• **WORKING DATA**
________________________________________

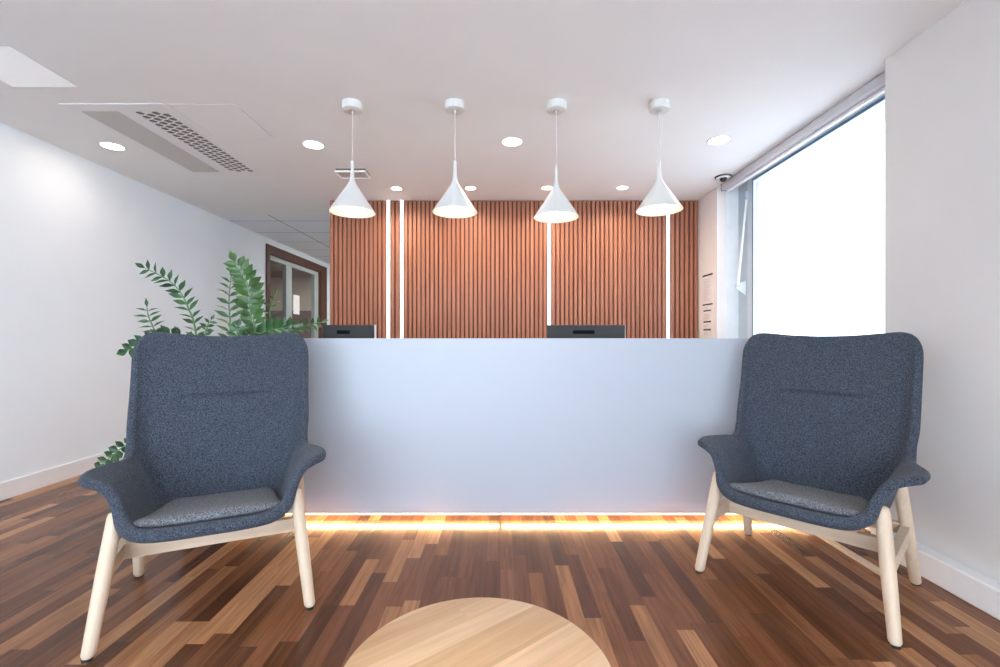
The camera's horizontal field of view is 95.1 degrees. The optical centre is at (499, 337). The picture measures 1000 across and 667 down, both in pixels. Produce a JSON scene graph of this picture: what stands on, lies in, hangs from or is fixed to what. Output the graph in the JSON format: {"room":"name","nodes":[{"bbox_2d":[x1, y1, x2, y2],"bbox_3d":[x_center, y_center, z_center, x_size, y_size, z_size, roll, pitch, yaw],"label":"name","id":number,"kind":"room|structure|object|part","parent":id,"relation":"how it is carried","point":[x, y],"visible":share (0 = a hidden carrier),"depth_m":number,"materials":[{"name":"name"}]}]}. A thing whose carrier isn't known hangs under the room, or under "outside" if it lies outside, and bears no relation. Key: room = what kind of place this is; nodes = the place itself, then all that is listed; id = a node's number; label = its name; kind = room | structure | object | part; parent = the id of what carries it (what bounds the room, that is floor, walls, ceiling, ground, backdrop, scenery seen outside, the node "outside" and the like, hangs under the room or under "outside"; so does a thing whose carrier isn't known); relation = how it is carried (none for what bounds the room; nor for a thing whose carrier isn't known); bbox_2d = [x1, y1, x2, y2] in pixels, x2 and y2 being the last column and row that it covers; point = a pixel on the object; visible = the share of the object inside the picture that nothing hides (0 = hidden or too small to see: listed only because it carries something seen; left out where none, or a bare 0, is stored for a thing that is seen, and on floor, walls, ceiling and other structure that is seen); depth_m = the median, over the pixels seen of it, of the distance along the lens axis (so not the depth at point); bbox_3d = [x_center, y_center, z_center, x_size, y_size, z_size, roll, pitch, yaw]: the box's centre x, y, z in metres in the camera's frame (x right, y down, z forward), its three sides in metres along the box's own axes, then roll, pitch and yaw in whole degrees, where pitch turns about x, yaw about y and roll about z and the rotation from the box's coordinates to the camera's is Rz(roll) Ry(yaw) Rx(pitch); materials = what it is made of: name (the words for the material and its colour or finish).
{"room":"lobby","nodes":[
{"label":"lobby","id":0,"kind":"room"},
{"bbox_2d":[0,122,329,482],"bbox_3d":[-3.335,-0.174,3.750,0.150,2.468,12.900,0,0,0],"label":"wall","id":1,"kind":"structure","parent":0,"point":[74,229],"depth_m":3.55,"materials":[{"name":"white paint"}]},
{"bbox_2d":[0,448,124,500],"bbox_3d":[-3.252,1.002,1.828,0.015,0.115,9.056,0,0,0],"label":"baseboard","id":2,"kind":"structure","parent":1,"relation":"attached to","point":[21,485],"depth_m":3.27,"materials":[{"name":"paint"}]},
{"bbox_2d":[266,243,326,337],"bbox_3d":[-3.310,-0.128,7.458,0.140,2.376,2.204,0,0,0],"label":"door","id":3,"kind":"structure","parent":1,"relation":"in","point":[318,273],"depth_m":7.42,"materials":[{"name":"brown wood"}]},
{"bbox_3d":[-3.320,-0.066,7.365,0.060,2.251,1.829,0,0,0],"label":"frame","id":4,"kind":"part","parent":3,"relation":"part of","materials":[{"name":"grey metal"}]},
{"bbox_2d":[293,295,298,314],"bbox_3d":[-3.315,-0.541,7.440,0.006,0.310,0.220,0,0,0],"label":"notice sheet","id":5,"kind":"object","parent":3,"relation":"attached to","point":[295,297],"visible":1,"depth_m":7.42,"materials":[{"name":"paper"}]},
{"bbox_2d":[270,278,310,310],"bbox_3d":[-4.915,-0.174,7.960,3.010,2.468,4.720,0,0,0],"label":"wall","id":6,"kind":"structure","parent":0,"point":[301,287],"depth_m":10.20,"materials":[{"name":"beige paint"}]},
{"bbox_2d":[270,311,310,337],"bbox_3d":[-4.855,0.225,10.255,2.890,1.670,0.110,0,0,0],"label":"wall","id":7,"kind":"structure","parent":0,"point":[303,315],"depth_m":10.20,"materials":[{"name":"paint"}]},
{"bbox_2d":[270,261,310,277],"bbox_3d":[-4.915,-1.428,7.960,3.010,0.160,4.720,0,0,0],"label":"ceiling","id":8,"kind":"structure","parent":0,"point":[276,270],"depth_m":9.40,"materials":[{"name":"grey paint"}]},
{"bbox_2d":[0,0,965,263],"bbox_3d":[-0.480,-1.483,3.400,5.960,0.150,12.600,0,0,0],"label":"ceiling","id":9,"kind":"structure","parent":0,"point":[756,73],"depth_m":2.55,"materials":[{"name":"paint"}]},
{"bbox_2d":[0,46,77,86],"bbox_3d":[-2.545,-1.409,2.382,0.370,0.007,0.365,0,0,0],"label":"ceiling panel","id":10,"kind":"object","parent":9,"relation":"attached to","point":[17,69],"visible":1,"depth_m":2.43,"materials":[{"name":"white"}]},
{"bbox_2d":[98,141,126,150],"bbox_3d":[-2.842,-1.406,3.351,0.164,0.004,0.164,0,0,0],"label":"recessed light","id":11,"kind":"object","parent":9,"relation":"in","point":[109,145],"visible":1,"depth_m":3.35,"materials":[{"name":"white paint"}]},
{"bbox_2d":[100,143,123,149],"bbox_3d":[-2.842,-1.405,3.351,0.136,0.001,0.136,0,0,0],"label":"diffuser","id":12,"kind":"object","parent":11,"relation":"attached to","point":[108,145],"depth_m":3.35,"materials":[{"name":"white plastic"}]},
{"bbox_2d":[59,104,263,174],"bbox_3d":[-2.340,-1.406,3.345,0.620,0.004,1.200,0,0,0],"label":"air conditioner","id":13,"kind":"object","parent":9,"relation":"attached to","point":[158,130],"visible":1,"depth_m":3.19,"materials":[{"name":"white plastic"}]},
{"bbox_2d":[81,111,219,171],"bbox_3d":[-2.482,-1.406,3.350,0.235,0.002,1.040,0,0,0],"label":"grille","id":14,"kind":"object","parent":13,"relation":"attached to","point":[119,122],"depth_m":3.24,"materials":[{"name":"grey"}]},
{"bbox_2d":[134,111,253,171],"bbox_3d":[-2.175,-1.406,3.350,0.200,0.002,1.040,0,0,0],"label":"grille","id":15,"kind":"object","parent":13,"relation":"attached to","point":[166,122],"depth_m":3.23,"materials":[{"name":"white plastic"}]},
{"bbox_2d":[168,104,271,136],"bbox_3d":[-1.795,-1.409,2.973,0.410,0.007,0.455,0,0,0],"label":"access panel","id":16,"kind":"object","parent":9,"relation":"attached to","point":[219,120],"visible":1,"depth_m":2.94,"materials":[{"name":"white paint"}]},
{"bbox_2d":[301,140,324,148],"bbox_3d":[-1.357,-1.406,3.325,0.164,0.004,0.164,0,0,0],"label":"recessed light","id":17,"kind":"object","parent":9,"relation":"in","point":[312,144],"visible":1,"depth_m":3.32,"materials":[{"name":"white paint"}]},
{"bbox_2d":[328,98,375,217],"bbox_3d":[-0.886,-1.081,2.740,0.270,0.655,0.270,0,0,0],"label":"pendant lamp","id":18,"kind":"object","parent":9,"relation":"hanging from","point":[351,203],"visible":1,"depth_m":2.71,"materials":[{"name":"white metal"}]},
{"bbox_3d":[-0.886,-0.906,2.740,0.270,0.307,0.270,0,0,0],"label":"lamp shade","id":19,"kind":"part","parent":18,"relation":"part of","materials":[{"name":"white paint"}]},
{"bbox_3d":[-0.885,-1.210,2.740,0.004,0.295,0.004,0,0,23],"label":"cord","id":20,"kind":"part","parent":18,"relation":"part of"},
{"bbox_2d":[334,169,370,178],"bbox_3d":[-1.246,-1.392,3.872,0.262,0.032,0.166,0,0,0],"label":"ceiling vent","id":21,"kind":"object","parent":9,"relation":"in","point":[342,173],"visible":0.98,"depth_m":3.84,"materials":[{"name":"white plastic"}]},
{"bbox_3d":[-1.246,-1.386,3.872,0.232,0.008,0.136,0,0,0],"label":"plate","id":22,"kind":"part","parent":21,"relation":"part of","materials":[{"name":"white metal"}]},
{"bbox_2d":[390,186,402,190],"bbox_3d":[-0.974,-1.406,4.298,0.124,0.004,0.124,0,0,0],"label":"recessed light","id":23,"kind":"object","parent":9,"relation":"in","point":[396,188],"visible":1,"depth_m":4.29,"materials":[{"name":"white paint"}]},
{"bbox_2d":[432,98,477,217],"bbox_3d":[-0.270,-1.081,2.740,0.270,0.655,0.270,0,0,0],"label":"pendant lamp","id":24,"kind":"object","parent":9,"relation":"hanging from","point":[454,203],"visible":1,"depth_m":2.71,"materials":[{"name":"white metal"}]},
{"bbox_3d":[-0.270,-0.906,2.740,0.270,0.307,0.270,0,0,0],"label":"lamp shade","id":25,"kind":"part","parent":24,"relation":"part of","materials":[{"name":"white paint"}]},
{"bbox_2d":[464,186,476,189],"bbox_3d":[-0.277,-1.406,4.290,0.124,0.004,0.124,0,0,0],"label":"recessed light","id":26,"kind":"object","parent":9,"relation":"in","point":[465,187],"visible":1,"depth_m":4.28,"materials":[{"name":"white paint"}]},
{"bbox_2d":[501,136,522,146],"bbox_3d":[0.086,-1.406,3.275,0.164,0.004,0.164,0,0,0],"label":"recessed light","id":27,"kind":"object","parent":9,"relation":"in","point":[512,141],"visible":1,"depth_m":3.27,"materials":[{"name":"white paint"}]},
{"bbox_2d":[503,138,520,145],"bbox_3d":[0.086,-1.405,3.275,0.136,0.001,0.136,0,0,0],"label":"diffuser","id":28,"kind":"object","parent":27,"relation":"attached to","point":[509,141],"depth_m":3.27,"materials":[{"name":"white plastic"}]},
{"bbox_2d":[540,185,552,189],"bbox_3d":[0.440,-1.406,4.281,0.124,0.004,0.124,0,0,0],"label":"recessed light","id":29,"kind":"object","parent":9,"relation":"in","point":[547,187],"visible":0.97,"depth_m":4.26,"materials":[{"name":"white paint"}]},
{"bbox_2d":[534,98,578,222],"bbox_3d":[0.338,-1.065,2.740,0.270,0.685,0.270,0,0,0],"label":"pendant lamp","id":30,"kind":"object","parent":9,"relation":"hanging from","point":[556,208],"visible":1,"depth_m":2.71,"materials":[{"name":"white metal"}]},
{"bbox_3d":[0.338,-0.876,2.740,0.270,0.307,0.270,0,0,0],"label":"lamp shade","id":31,"kind":"part","parent":30,"relation":"part of","materials":[{"name":"white paint"}]},
{"bbox_3d":[0.338,-1.193,2.740,0.004,0.321,0.004,0,0,-23],"label":"cord","id":32,"kind":"part","parent":30,"relation":"part of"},
{"bbox_2d":[616,185,628,189],"bbox_3d":[1.146,-1.406,4.275,0.124,0.004,0.124,0,0,0],"label":"recessed light","id":33,"kind":"object","parent":9,"relation":"in","point":[622,187],"visible":1,"depth_m":4.26,"materials":[{"name":"white paint"}]},
{"bbox_2d":[636,98,682,215],"bbox_3d":[0.955,-1.087,2.740,0.270,0.643,0.270,0,0,0],"label":"pendant lamp","id":34,"kind":"object","parent":9,"relation":"hanging from","point":[660,201],"visible":1,"depth_m":2.71,"materials":[{"name":"white metal"}]},
{"bbox_3d":[0.955,-0.918,2.740,0.270,0.307,0.270,0,0,0],"label":"lamp shade","id":35,"kind":"part","parent":34,"relation":"part of","materials":[{"name":"white paint"}]},
{"bbox_3d":[0.955,-1.217,2.740,0.004,0.285,0.004,0,0,-23],"label":"cord","id":36,"kind":"part","parent":34,"relation":"part of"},
{"bbox_2d":[706,135,731,144],"bbox_3d":[1.557,-1.406,3.250,0.164,0.004,0.164,0,0,0],"label":"recessed light","id":37,"kind":"object","parent":9,"relation":"in","point":[720,139],"visible":1,"depth_m":3.25,"materials":[{"name":"white paint"}]},
{"bbox_2d":[715,174,731,181],"bbox_3d":[1.945,-1.386,3.980,0.135,0.050,0.135,0,0,0],"label":"security camera","id":38,"kind":"object","parent":9,"relation":"attached to","point":[723,177],"visible":1,"depth_m":3.96,"materials":[{"name":"white paint"}]},
{"bbox_2d":[0,475,999,666],"bbox_3d":[-1.950,1.120,3.750,8.900,0.120,13.300,0,0,0],"label":"floor","id":39,"kind":"structure","parent":0,"point":[774,596],"depth_m":1.93,"materials":[{"name":"brown wood"}]},
{"bbox_2d":[77,332,325,663],"bbox_3d":[-1.190,0.517,1.939,0.825,1.087,0.678,0,0,-25],"label":"armchair","id":40,"kind":"object","parent":39,"relation":"on","point":[218,450],"visible":1,"depth_m":2.05,"materials":[{"name":"blue fabric"}]},
{"bbox_3d":[-1.355,0.833,1.559,0.048,0.443,0.146,0,0,1],"label":"leg","id":41,"kind":"part","parent":40,"relation":"part of","materials":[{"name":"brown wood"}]},
{"bbox_3d":[-1.454,0.810,1.760,0.030,0.055,0.448,0,0,-25],"label":"rail","id":42,"kind":"part","parent":40,"relation":"part of","materials":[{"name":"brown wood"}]},
{"bbox_3d":[-1.555,0.825,1.965,0.047,0.463,0.205,0,0,-37],"label":"leg","id":43,"kind":"part","parent":40,"relation":"part of","materials":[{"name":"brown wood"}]},
{"bbox_2d":[133,487,280,527],"bbox_3d":[-1.161,0.687,1.878,0.489,0.099,0.445,0,0,-25],"label":"seat cushion","id":44,"kind":"object","parent":40,"relation":"on","point":[158,507],"depth_m":1.81,"materials":[{"name":"grey fabric"}]},
{"bbox_3d":[-1.165,0.815,1.887,0.618,0.063,0.034,0,0,-25],"label":"rail","id":45,"kind":"part","parent":40,"relation":"part of","materials":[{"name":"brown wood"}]},
{"bbox_3d":[-0.980,0.825,2.239,0.047,0.463,0.205,0,0,-14],"label":"leg","id":46,"kind":"part","parent":40,"relation":"part of","materials":[{"name":"brown wood"}]},
{"bbox_3d":[-0.790,0.833,1.828,0.146,0.443,0.048,0,0,38],"label":"leg","id":47,"kind":"part","parent":40,"relation":"part of","materials":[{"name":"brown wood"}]},
{"bbox_2d":[94,251,327,467],"bbox_3d":[-1.492,0.299,2.470,1.102,1.522,0.336,0,0,-10],"label":"potted plant","id":48,"kind":"object","parent":39,"relation":"on","point":[282,326],"visible":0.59,"depth_m":2.42,"materials":[{"name":"green plant"}]},
{"bbox_2d":[344,597,610,666],"bbox_3d":[-0.042,0.836,0.828,0.504,0.452,0.504,0,0,0],"label":"coffee table","id":49,"kind":"object","parent":39,"relation":"on","point":[481,631],"visible":1,"depth_m":0.93,"materials":[{"name":"brown wood"}]},
{"bbox_2d":[285,338,748,514],"bbox_3d":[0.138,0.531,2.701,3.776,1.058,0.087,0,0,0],"label":"reception desk","id":50,"kind":"object","parent":39,"relation":"on","point":[404,426],"depth_m":2.66,"materials":[{"name":"white laminate"}]},
{"bbox_2d":[695,332,930,649],"bbox_3d":[1.367,0.517,2.036,0.678,1.087,0.825,0,0,-42],"label":"armchair","id":51,"kind":"object","parent":39,"relation":"on","point":[823,443],"visible":1,"depth_m":2.08,"materials":[{"name":"blue fabric"}]},
{"bbox_3d":[0.955,0.833,2.084,0.146,0.443,0.048,0,0,-16],"label":"leg","id":52,"kind":"part","parent":51,"relation":"part of","materials":[{"name":"brown wood"}]},
{"bbox_3d":[1.120,0.810,2.237,0.448,0.055,0.030,0,0,-42],"label":"rail","id":53,"kind":"part","parent":51,"relation":"part of","materials":[{"name":"brown wood"}]},
{"bbox_3d":[1.286,0.825,2.393,0.047,0.463,0.205,0,0,36],"label":"leg","id":54,"kind":"part","parent":51,"relation":"part of","materials":[{"name":"brown wood"}]},
{"bbox_2d":[729,479,867,516],"bbox_3d":[1.318,0.687,1.991,0.445,0.099,0.489,0,0,-42],"label":"seat cushion","id":55,"kind":"object","parent":51,"relation":"on","point":[832,501],"depth_m":1.95,"materials":[{"name":"grey fabric"}]},
{"bbox_3d":[1.325,0.815,1.997,0.034,0.063,0.618,0,0,-42],"label":"rail","id":56,"kind":"part","parent":51,"relation":"part of","materials":[{"name":"brown wood"}]},
{"bbox_3d":[1.487,0.798,2.145,0.032,0.053,0.618,0,0,-42],"label":"rail","id":57,"kind":"part","parent":51,"relation":"part of","materials":[{"name":"brown wood"}]},
{"bbox_3d":[1.378,0.833,1.621,0.048,0.443,0.146,0,0,21],"label":"leg","id":58,"kind":"part","parent":51,"relation":"part of","materials":[{"name":"brown wood"}]},
{"bbox_3d":[1.544,0.810,1.771,0.448,0.055,0.030,0,0,-42],"label":"rail","id":59,"kind":"part","parent":51,"relation":"part of","materials":[{"name":"brown wood"}]},
{"bbox_3d":[1.716,0.825,1.922,0.205,0.463,0.047,0,0,-31],"label":"leg","id":60,"kind":"part","parent":51,"relation":"part of","materials":[{"name":"brown wood"}]},
{"bbox_3d":[0.138,0.690,3.127,3.776,0.740,0.762,0,0,0],"label":"reception desk","id":61,"kind":"object","parent":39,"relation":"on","visible":0},
{"bbox_2d":[323,325,375,337],"bbox_3d":[-1.044,0.115,3.160,0.358,0.411,0.200,0,0,0],"label":"computer monitor","id":62,"kind":"object","parent":61,"relation":"on","point":[329,331],"visible":0.37,"depth_m":3.15,"materials":[{"name":"grey plastic"}]},
{"bbox_2d":[547,325,624,337],"bbox_3d":[0.600,0.115,3.160,0.551,0.411,0.200,0,0,0],"label":"computer monitor","id":63,"kind":"object","parent":61,"relation":"on","point":[553,331],"visible":0.36,"depth_m":3.15,"materials":[{"name":"grey plastic"}]},
{"bbox_2d":[698,105,884,530],"bbox_3d":[2.215,-0.174,3.499,0.370,2.468,2.381,0,0,0],"label":"wall","id":64,"kind":"structure","parent":0,"point":[712,207],"depth_m":4.28,"materials":[{"name":"white paint"}]},
{"bbox_2d":[703,303,712,337],"bbox_3d":[2.029,-0.154,4.463,0.006,0.360,0.215,0,0,0],"label":"notice sheet","id":65,"kind":"object","parent":64,"relation":"attached to","point":[707,308],"visible":0.98,"depth_m":4.44,"materials":[{"name":"paper"}]},
{"bbox_2d":[703,273,712,303],"bbox_3d":[2.029,-0.482,4.463,0.006,0.280,0.215,0,0,0],"label":"notice sheet","id":66,"kind":"object","parent":64,"relation":"attached to","point":[707,279],"visible":1,"depth_m":4.44,"materials":[{"name":"paper"}]},
{"bbox_2d":[726,187,738,337],"bbox_3d":[2.207,-0.634,4.271,0.186,1.548,0.008,0,0,0],"label":"trim","id":67,"kind":"structure","parent":64,"relation":"attached to","point":[731,196],"depth_m":4.27,"materials":[{"name":"white paint"}]},
{"bbox_2d":[735,95,884,337],"bbox_3d":[2.207,-0.633,3.292,0.158,1.547,1.966,0,0,0],"label":"window","id":68,"kind":"structure","parent":64,"relation":"in","point":[748,281],"depth_m":4.01,"materials":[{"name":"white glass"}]},
{"bbox_3d":[2.178,-0.873,4.105,0.092,0.797,0.020,0,0,8],"label":"stay arm","id":69,"kind":"part","parent":68,"relation":"part of"},
{"bbox_2d":[721,71,884,191],"bbox_3d":[2.062,-1.366,3.245,0.091,0.080,1.864,0,0,0],"label":"roller blind","id":70,"kind":"object","parent":68,"relation":"attached to","point":[875,87],"visible":0.73,"depth_m":2.96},
{"bbox_2d":[817,536,879,575],"bbox_3d":[1.708,1.052,2.265,0.036,0.016,0.470,0,0,0],"label":"cable cover","id":71,"kind":"object","parent":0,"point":[864,562],"visible":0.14,"depth_m":2.20,"materials":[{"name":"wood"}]},
{"bbox_2d":[885,0,999,581],"bbox_3d":[2.172,-0.174,-0.196,0.455,2.468,5.009,0,0,0],"label":"wall","id":72,"kind":"structure","parent":0,"point":[942,87],"depth_m":1.97,"materials":[{"name":"white paint"}]},
{"bbox_2d":[871,527,999,619],"bbox_3d":[1.907,1.004,-0.196,0.075,0.112,5.009,0,0,0],"label":"baseboard","id":73,"kind":"structure","parent":72,"relation":"attached to","point":[981,591],"depth_m":1.87,"materials":[{"name":"paint"}]},
{"label":"outside","id":74,"kind":"structure","parent":0,"visible":0},
{"bbox_3d":[180.000,7.460,170.000,440.000,0.400,460.000,0,0,0],"label":"ground","id":75,"kind":"structure","parent":74,"visible":0},
{"bbox_2d":[760,330,786,334],"bbox_3d":[89.278,2.313,153.676,9.790,9.894,7.952,0,0,0],"label":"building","id":76,"kind":"structure","parent":75,"relation":"on","point":[761,331],"depth_m":150.10,"materials":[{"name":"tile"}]},
{"bbox_2d":[788,329,811,335],"bbox_3d":[113.085,1.978,172.381,6.552,10.564,5.361,0,0,0],"label":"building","id":77,"kind":"structure","parent":75,"relation":"on","point":[800,332],"depth_m":169.98,"materials":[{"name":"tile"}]},
{"bbox_2d":[855,329,884,334],"bbox_3d":[131.291,2.017,162.521,6.902,10.486,5.642,0,0,0],"label":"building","id":78,"kind":"structure","parent":75,"relation":"on","point":[862,331],"depth_m":161.06,"materials":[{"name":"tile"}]},
{"bbox_3d":[0.378,-0.174,7.145,4.244,2.468,4.910,0,0,0],"label":"wall","id":79,"kind":"structure","parent":0,"visible":0},
{"bbox_2d":[330,201,386,337],"bbox_3d":[-1.452,-0.182,4.678,0.580,2.445,0.024,0,0,0],"label":"wall panel","id":80,"kind":"object","parent":79,"relation":"attached to","point":[358,246],"visible":0.38,"depth_m":4.67,"materials":[{"name":"brown wood"}]},
{"bbox_2d":[387,200,390,337],"bbox_3d":[-1.141,-0.182,4.677,0.037,2.444,0.026,0,0,0],"label":"light line","id":81,"kind":"object","parent":79,"relation":"attached to","point":[388,201],"visible":0.56,"depth_m":4.67,"materials":[{"name":"white"}]},
{"bbox_2d":[391,201,399,337],"bbox_3d":[-1.073,-0.182,4.678,0.096,2.445,0.024,0,0,0],"label":"wall panel","id":82,"kind":"object","parent":79,"relation":"attached to","point":[395,205],"visible":0.54,"depth_m":4.67,"materials":[{"name":"brown wood"}]},
{"bbox_2d":[400,200,403,337],"bbox_3d":[-1.004,-0.182,4.677,0.037,2.444,0.026,0,0,0],"label":"light line","id":83,"kind":"object","parent":79,"relation":"attached to","point":[401,201],"visible":0.56,"depth_m":4.66,"materials":[{"name":"white plastic"}]},
{"bbox_2d":[404,201,546,337],"bbox_3d":[-0.250,-0.182,4.678,1.467,2.445,0.024,0,0,0],"label":"wall panel","id":84,"kind":"object","parent":79,"relation":"attached to","point":[484,274],"visible":0.47,"depth_m":4.67,"materials":[{"name":"brown wood"}]},
{"bbox_2d":[547,223,550,324],"bbox_3d":[0.504,-0.182,4.677,0.037,2.444,0.026,0,0,0],"label":"light line","id":85,"kind":"object","parent":79,"relation":"attached to","point":[548,224],"visible":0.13,"depth_m":4.66,"materials":[{"name":"white plastic"}]},
{"bbox_2d":[551,201,665,337],"bbox_3d":[1.111,-0.182,4.678,1.175,2.445,0.024,0,0,0],"label":"wall panel","id":86,"kind":"object","parent":79,"relation":"attached to","point":[608,263],"visible":0.41,"depth_m":4.67,"materials":[{"name":"brown wood"}]},
{"bbox_2d":[666,215,669,337],"bbox_3d":[1.719,-0.182,4.677,0.037,2.444,0.026,0,0,0],"label":"light line","id":87,"kind":"object","parent":79,"relation":"attached to","point":[667,216],"visible":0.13,"depth_m":4.66,"materials":[{"name":"white plastic"}]},
{"bbox_2d":[670,201,697,337],"bbox_3d":[1.883,-0.182,4.678,0.288,2.445,0.024,0,0,0],"label":"wall panel","id":88,"kind":"object","parent":79,"relation":"attached to","point":[684,223],"visible":0.41,"depth_m":4.67,"materials":[{"name":"brown wood"}]}
]}

________________________________________

Lines of the listing above that hold the string "shade" should each be copied.

• **WRITTEN ANSWER**
{"bbox_3d":[-0.886,-0.906,2.740,0.270,0.307,0.270,0,0,0],"label":"lamp shade","id":19,"kind":"part","parent":18,"relation":"part of","materials":[{"name":"white paint"}]},
{"bbox_3d":[-0.270,-0.906,2.740,0.270,0.307,0.270,0,0,0],"label":"lamp shade","id":25,"kind":"part","parent":24,"relation":"part of","materials":[{"name":"white paint"}]},
{"bbox_3d":[0.338,-0.876,2.740,0.270,0.307,0.270,0,0,0],"label":"lamp shade","id":31,"kind":"part","parent":30,"relation":"part of","materials":[{"name":"white paint"}]},
{"bbox_3d":[0.955,-0.918,2.740,0.270,0.307,0.270,0,0,0],"label":"lamp shade","id":35,"kind":"part","parent":34,"relation":"part of","materials":[{"name":"white paint"}]},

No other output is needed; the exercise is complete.